**YOUR TASK**
Copy exactly the lines of the material below that fall between the line with "10. Oktober 2019 (52, 126)" and the line with "remain fascinated by", both of those lines included; pictures stay out.

+++ INFORMATION

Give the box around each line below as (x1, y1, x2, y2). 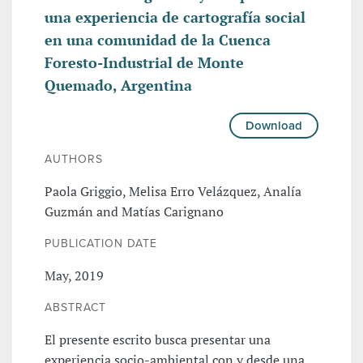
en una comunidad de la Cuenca (45, 30, 271, 50)
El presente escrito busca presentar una (45, 331, 271, 349)
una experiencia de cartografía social (45, 7, 305, 28)
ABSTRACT (45, 301, 106, 315)
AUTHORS (45, 152, 103, 167)
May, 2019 (45, 267, 104, 285)
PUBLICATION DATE (45, 237, 157, 251)
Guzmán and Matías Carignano (45, 203, 224, 221)
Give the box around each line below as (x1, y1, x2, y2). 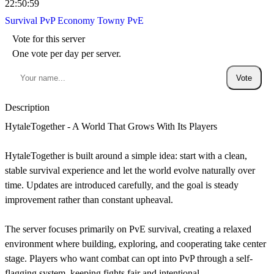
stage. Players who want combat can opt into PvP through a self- (5, 253, 253, 264)
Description (5, 102, 50, 113)
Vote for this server (12, 34, 85, 44)
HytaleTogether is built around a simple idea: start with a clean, (5, 150, 247, 161)
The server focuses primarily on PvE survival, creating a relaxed (5, 224, 251, 234)
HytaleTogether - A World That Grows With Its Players (5, 121, 217, 131)
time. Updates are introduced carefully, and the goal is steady (5, 180, 239, 190)
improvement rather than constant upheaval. (5, 194, 173, 205)
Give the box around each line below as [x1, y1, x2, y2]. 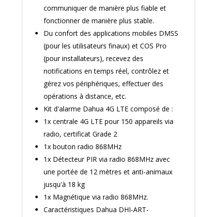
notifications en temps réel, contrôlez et [43, 66, 169, 76]
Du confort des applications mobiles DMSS [43, 29, 178, 38]
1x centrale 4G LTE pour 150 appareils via [43, 117, 173, 126]
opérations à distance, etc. [43, 92, 126, 101]
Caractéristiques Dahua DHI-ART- [43, 205, 149, 215]
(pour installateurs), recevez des [43, 54, 143, 63]
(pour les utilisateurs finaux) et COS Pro [43, 41, 167, 51]
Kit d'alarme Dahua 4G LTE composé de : [43, 104, 173, 114]
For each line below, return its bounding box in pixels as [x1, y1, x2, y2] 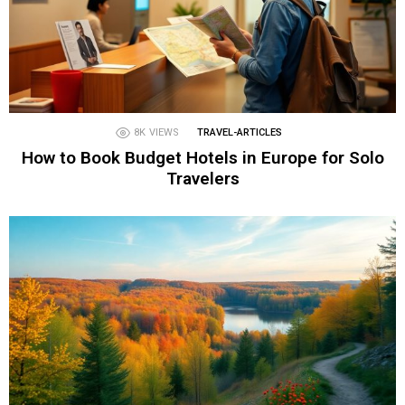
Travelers [165, 168, 240, 190]
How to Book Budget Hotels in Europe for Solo [21, 147, 384, 169]
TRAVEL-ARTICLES [197, 127, 282, 139]
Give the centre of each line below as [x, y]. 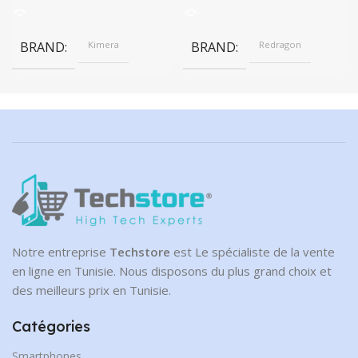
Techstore [140, 251]
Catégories [51, 326]
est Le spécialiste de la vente [253, 251]
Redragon [280, 44]
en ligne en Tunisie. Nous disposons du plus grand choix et [172, 270]
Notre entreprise [61, 251]
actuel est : [326, 10]
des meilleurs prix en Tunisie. [91, 290]
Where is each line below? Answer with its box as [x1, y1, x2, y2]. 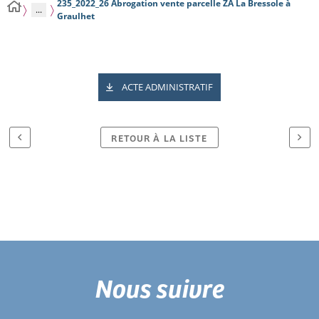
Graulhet [57, 10, 95, 22]
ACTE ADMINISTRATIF [122, 80, 213, 93]
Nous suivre [95, 269, 224, 305]
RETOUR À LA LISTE [111, 130, 208, 145]
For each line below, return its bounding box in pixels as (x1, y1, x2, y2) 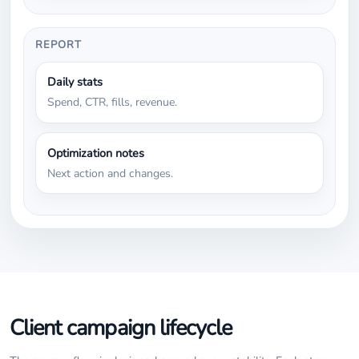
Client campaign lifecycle (10, 313, 232, 343)
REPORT (35, 38, 82, 53)
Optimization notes (46, 144, 144, 161)
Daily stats (46, 74, 103, 91)
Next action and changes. (46, 165, 173, 181)
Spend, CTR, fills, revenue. (46, 95, 177, 111)
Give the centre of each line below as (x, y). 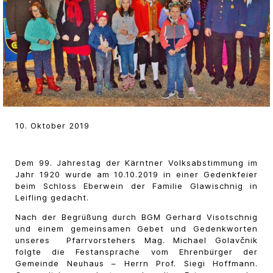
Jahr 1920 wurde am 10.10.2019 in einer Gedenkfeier (136, 175)
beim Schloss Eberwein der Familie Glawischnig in (136, 186)
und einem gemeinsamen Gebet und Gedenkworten (136, 229)
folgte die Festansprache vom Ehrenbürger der (136, 252)
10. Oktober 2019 (52, 126)
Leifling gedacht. (52, 198)
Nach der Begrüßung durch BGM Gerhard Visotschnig (136, 217)
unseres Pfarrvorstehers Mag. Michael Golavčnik (136, 240)
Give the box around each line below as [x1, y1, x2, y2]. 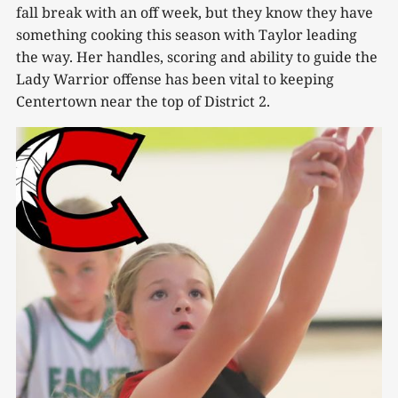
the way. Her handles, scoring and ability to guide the [16, 46, 378, 67]
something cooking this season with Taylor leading [16, 24, 357, 44]
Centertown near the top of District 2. [16, 91, 270, 111]
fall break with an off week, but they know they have [16, 2, 373, 22]
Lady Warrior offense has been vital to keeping [16, 68, 334, 89]
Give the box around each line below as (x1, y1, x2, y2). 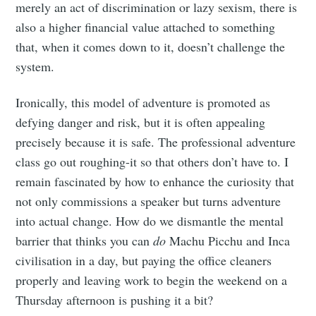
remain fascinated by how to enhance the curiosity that (16, 172, 295, 190)
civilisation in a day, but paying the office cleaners (16, 251, 272, 269)
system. (16, 57, 55, 75)
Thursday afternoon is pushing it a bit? (16, 291, 214, 308)
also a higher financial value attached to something (16, 18, 276, 35)
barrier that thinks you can (16, 231, 154, 249)
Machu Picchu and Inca (166, 231, 291, 249)
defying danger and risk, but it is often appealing (16, 113, 266, 130)
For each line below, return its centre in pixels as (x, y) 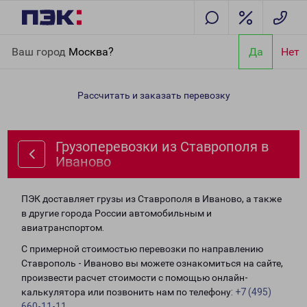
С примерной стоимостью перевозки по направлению (142, 249)
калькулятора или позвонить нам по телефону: (128, 292)
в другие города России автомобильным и (116, 213)
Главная (29, 42)
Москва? (91, 51)
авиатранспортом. (63, 228)
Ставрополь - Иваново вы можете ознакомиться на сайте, (152, 263)
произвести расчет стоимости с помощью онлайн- (135, 278)
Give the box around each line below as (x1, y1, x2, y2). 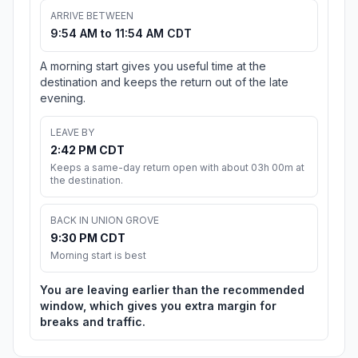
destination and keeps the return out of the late (40, 75, 288, 89)
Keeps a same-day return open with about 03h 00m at (50, 161, 304, 174)
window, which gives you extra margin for (40, 299, 276, 313)
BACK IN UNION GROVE (50, 214, 159, 227)
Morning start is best (50, 249, 146, 262)
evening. (40, 91, 86, 105)
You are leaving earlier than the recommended (40, 283, 304, 297)
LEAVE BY (50, 126, 94, 139)
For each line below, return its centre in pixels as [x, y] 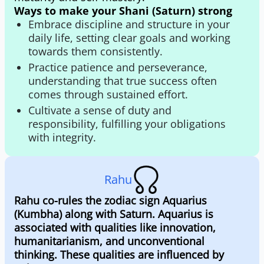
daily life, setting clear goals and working [129, 38]
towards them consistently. [95, 51]
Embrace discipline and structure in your [129, 24]
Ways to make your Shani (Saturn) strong [123, 11]
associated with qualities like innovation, [115, 227]
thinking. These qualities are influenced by [119, 255]
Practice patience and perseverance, [118, 67]
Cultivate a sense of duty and [100, 110]
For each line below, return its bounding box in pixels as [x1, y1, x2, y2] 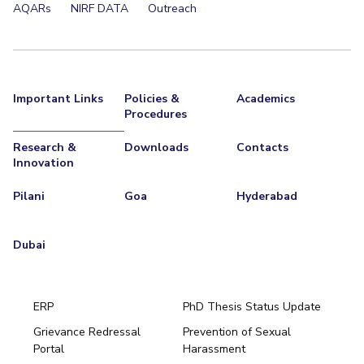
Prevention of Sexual [183, 324, 292, 340]
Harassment [183, 341, 246, 357]
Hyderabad [236, 188, 297, 204]
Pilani [12, 188, 45, 204]
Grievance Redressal [32, 324, 141, 340]
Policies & [124, 91, 180, 106]
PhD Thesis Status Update [183, 299, 322, 314]
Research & [12, 140, 76, 155]
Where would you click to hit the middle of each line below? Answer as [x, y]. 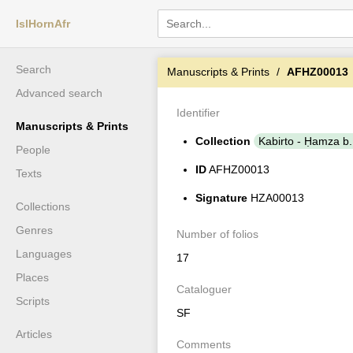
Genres [34, 230]
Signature [221, 198]
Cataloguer [204, 289]
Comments [204, 344]
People [33, 150]
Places [32, 277]
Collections [43, 206]
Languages [44, 254]
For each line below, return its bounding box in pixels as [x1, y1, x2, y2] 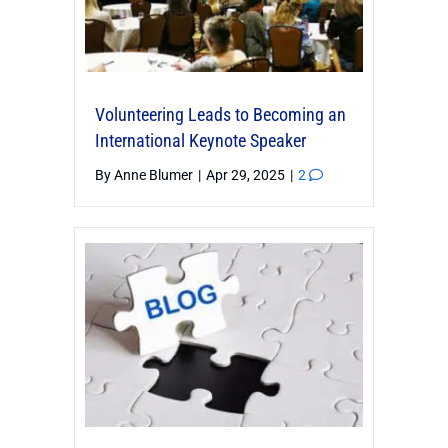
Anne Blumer [114, 166, 193, 183]
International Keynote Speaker [95, 129, 306, 151]
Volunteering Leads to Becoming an [95, 103, 346, 125]
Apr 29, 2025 [206, 166, 288, 183]

++++++

**ANSWER SECTION**
10. Oktober 2019 (52, 126)
Leifling gedacht. (52, 198)
Nach der Begrüßung durch BGM Gerhard Visotschnig (136, 217)
unseres Pfarrvorstehers Mag. Michael Golavčnik (136, 240)
Give the box around each line below as [x1, y1, x2, y2]. 
the way. Her handles, scoring and ability to guide the [16, 46, 378, 67]
something cooking this season with Taylor leading [16, 24, 357, 44]
Centertown near the top of District 2. [16, 91, 270, 111]
fall break with an off week, but they know they have [16, 2, 373, 22]
Lady Warrior offense has been vital to keeping [16, 68, 334, 89]
Give the box around each line below as (x1, y1, x2, y2). 
remain fascinated by how to enhance the curiosity that (16, 172, 295, 190)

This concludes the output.